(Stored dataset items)
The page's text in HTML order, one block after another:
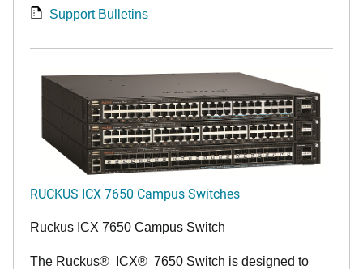
Support Bulletins
RUCKUS ICX 7650 Campus Switches
Ruckus ICX 7650 Campus Switch
The Ruckus® ICX® 7650 Switch is designed to
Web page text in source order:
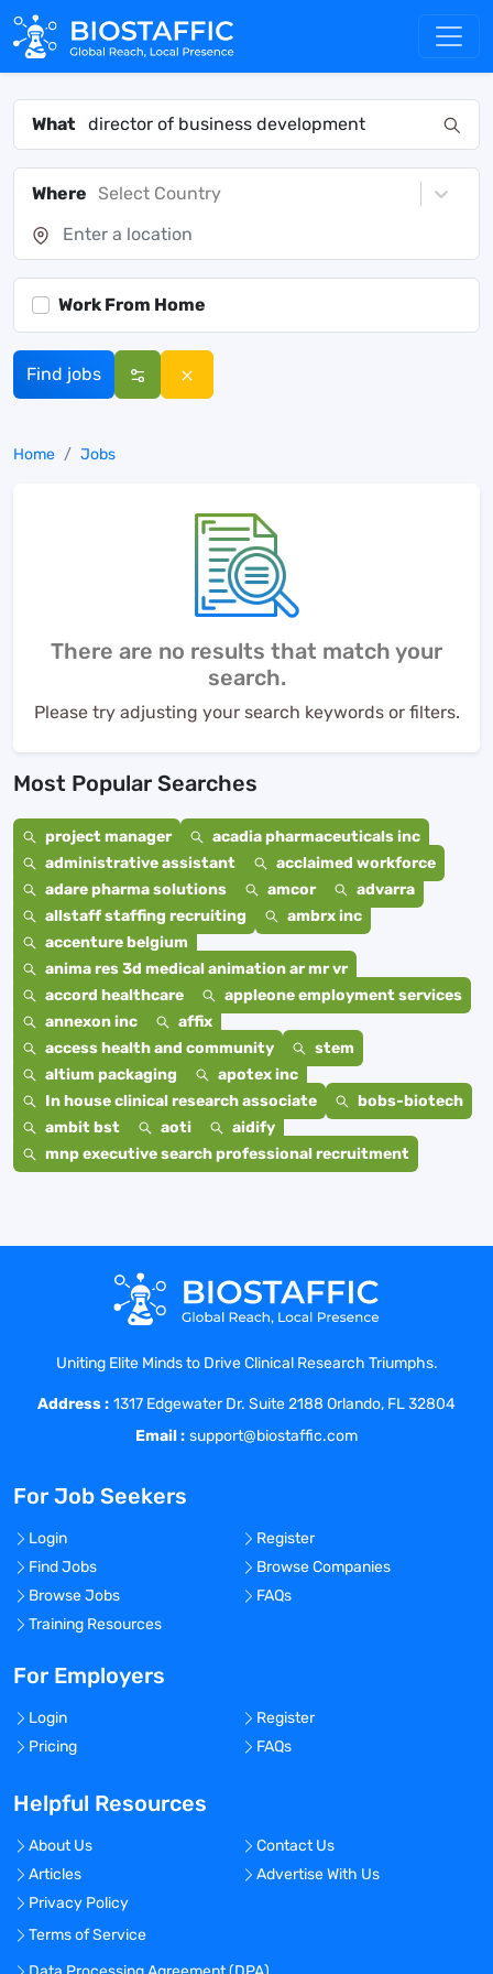
What
Where Select Country
Work From Home
Find jobs
Home Jobs
There are no results that match your
search.
Please try adjusting your search keywords or filters.
Most Popular Searches
project manager
acadia pharmaceuticals inc
administrative assistant
acclaimed workforce
adare pharma solutions
amcor
advarra
allstaff staffing recruiting
ambrx inc
accenture belgium
anima res 3d medical animation ar mr vr
accord healthcare
appleone employment services
annexon inc
affix
access health and community
stem
altium packaging
apotex inc
In house clinical research associate
bobs-biotech
ambit bst
aoti
aidify
mnp executive search professional recruitment
Uniting Elite Minds to Drive Clinical Research Triumphs.
Address : 1317 Edgewater Dr. Suite 2188 Orlando, FL 32804
Email : support@biostaffic.com
For Job Seekers
Login
Register
Find Jobs
Browse Companies
Browse Jobs
FAQs
Training Resources
For Employers
Login
Register
Pricing
FAQs
Helpful Resources
About Us
Contact Us
Articles
Advertise With Us
Privacy Policy
Terms of Service
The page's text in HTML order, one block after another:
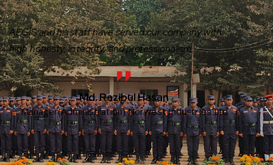
AEGIS and his staff have served our company with
high honesty, integrity, and professionalism.
Md. Razibul Hasan
Manager(Administration) Norwest Industries Ltd
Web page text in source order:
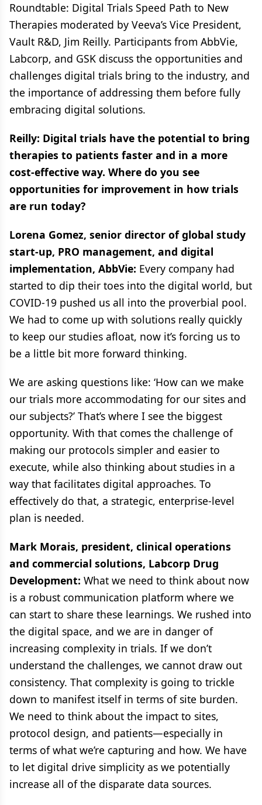
Roundtable: Digital Trials Speed Path to New
Therapies moderated by Veeva’s Vice President,
Vault R&D, Jim Reilly. Participants from AbbVie,
Labcorp, and GSK discuss the opportunities and
challenges digital trials bring to the industry, and
the importance of addressing them before fully
embracing digital solutions.
Reilly: Digital trials have the potential to bring
therapies to patients faster and in a more
cost-effective way. Where do you see
opportunities for improvement in how trials
are run today?
Lorena Gomez, senior director of global study
start-up, PRO management, and digital
implementation, AbbVie: Every company had
started to dip their toes into the digital world, but
COVID-19 pushed us all into the proverbial pool.
We had to come up with solutions really quickly
to keep our studies afloat, now it’s forcing us to
be a little bit more forward thinking.
We are asking questions like: ‘How can we make
our trials more accommodating for our sites and
our subjects?’ That’s where I see the biggest
opportunity. With that comes the challenge of
making our protocols simpler and easier to
execute, while also thinking about studies in a
way that facilitates digital approaches. To
effectively do that, a strategic, enterprise-level
plan is needed.
Mark Morais, president, clinical operations
and commercial solutions, Labcorp Drug
Development: What we need to think about now
is a robust communication platform where we
can start to share these learnings. We rushed into
the digital space, and we are in danger of
increasing complexity in trials. If we don’t
understand the challenges, we cannot draw out
consistency. That complexity is going to trickle
down to manifest itself in terms of site burden.
We need to think about the impact to sites,
protocol design, and patients—especially in
terms of what we’re capturing and how. We have
to let digital drive simplicity as we potentially
increase all of the disparate data sources.

### Problem description
Set down every entry exactly; omit the pictures.

### Written response
The page's text in HTML order, one block after another:
Support Bulletins
RUCKUS ICX 7650 Campus Switches
Ruckus ICX 7650 Campus Switch
The Ruckus® ICX® 7650 Switch is designed to
Web page text in source order:
What
Where Select Country
Work From Home
Find jobs
Home Jobs
There are no results that match your
search.
Please try adjusting your search keywords or filters.
Most Popular Searches
project manager
acadia pharmaceuticals inc
administrative assistant
acclaimed workforce
adare pharma solutions
amcor
advarra
allstaff staffing recruiting
ambrx inc
accenture belgium
anima res 3d medical animation ar mr vr
accord healthcare
appleone employment services
annexon inc
affix
access health and community
stem
altium packaging
apotex inc
In house clinical research associate
bobs-biotech
ambit bst
aoti
aidify
mnp executive search professional recruitment
Uniting Elite Minds to Drive Clinical Research Triumphs.
Address : 1317 Edgewater Dr. Suite 2188 Orlando, FL 32804
Email : support@biostaffic.com
For Job Seekers
Login
Register
Find Jobs
Browse Companies
Browse Jobs
FAQs
Training Resources
For Employers
Login
Register
Pricing
FAQs
Helpful Resources
About Us
Contact Us
Articles
Advertise With Us
Privacy Policy
Terms of Service
The page's text in HTML order, one block after another:
AEGIS and his staff have served our company with
high honesty, integrity, and professionalism.
Md. Razibul Hasan
Manager(Administration) Norwest Industries Ltd
Web page text in source order:
Roundtable: Digital Trials Speed Path to New
Therapies moderated by Veeva’s Vice President,
Vault R&D, Jim Reilly. Participants from AbbVie,
Labcorp, and GSK discuss the opportunities and
challenges digital trials bring to the industry, and
the importance of addressing them before fully
embracing digital solutions.
Reilly: Digital trials have the potential to bring
therapies to patients faster and in a more
cost-effective way. Where do you see
opportunities for improvement in how trials
are run today?
Lorena Gomez, senior director of global study
start-up, PRO management, and digital
implementation, AbbVie: Every company had
started to dip their toes into the digital world, but
COVID-19 pushed us all into the proverbial pool.
We had to come up with solutions really quickly
to keep our studies afloat, now it’s forcing us to
be a little bit more forward thinking.
We are asking questions like: ‘How can we make
our trials more accommodating for our sites and
our subjects?’ That’s where I see the biggest
opportunity. With that comes the challenge of
making our protocols simpler and easier to
execute, while also thinking about studies in a
way that facilitates digital approaches. To
effectively do that, a strategic, enterprise-level
plan is needed.
Mark Morais, president, clinical operations
and commercial solutions, Labcorp Drug
Development: What we need to think about now
is a robust communication platform where we
can start to share these learnings. We rushed into
the digital space, and we are in danger of
increasing complexity in trials. If we don’t
understand the challenges, we cannot draw out
consistency. That complexity is going to trickle
down to manifest itself in terms of site burden.
We need to think about the impact to sites,
protocol design, and patients—especially in
terms of what we’re capturing and how. We have
to let digital drive simplicity as we potentially
increase all of the disparate data sources.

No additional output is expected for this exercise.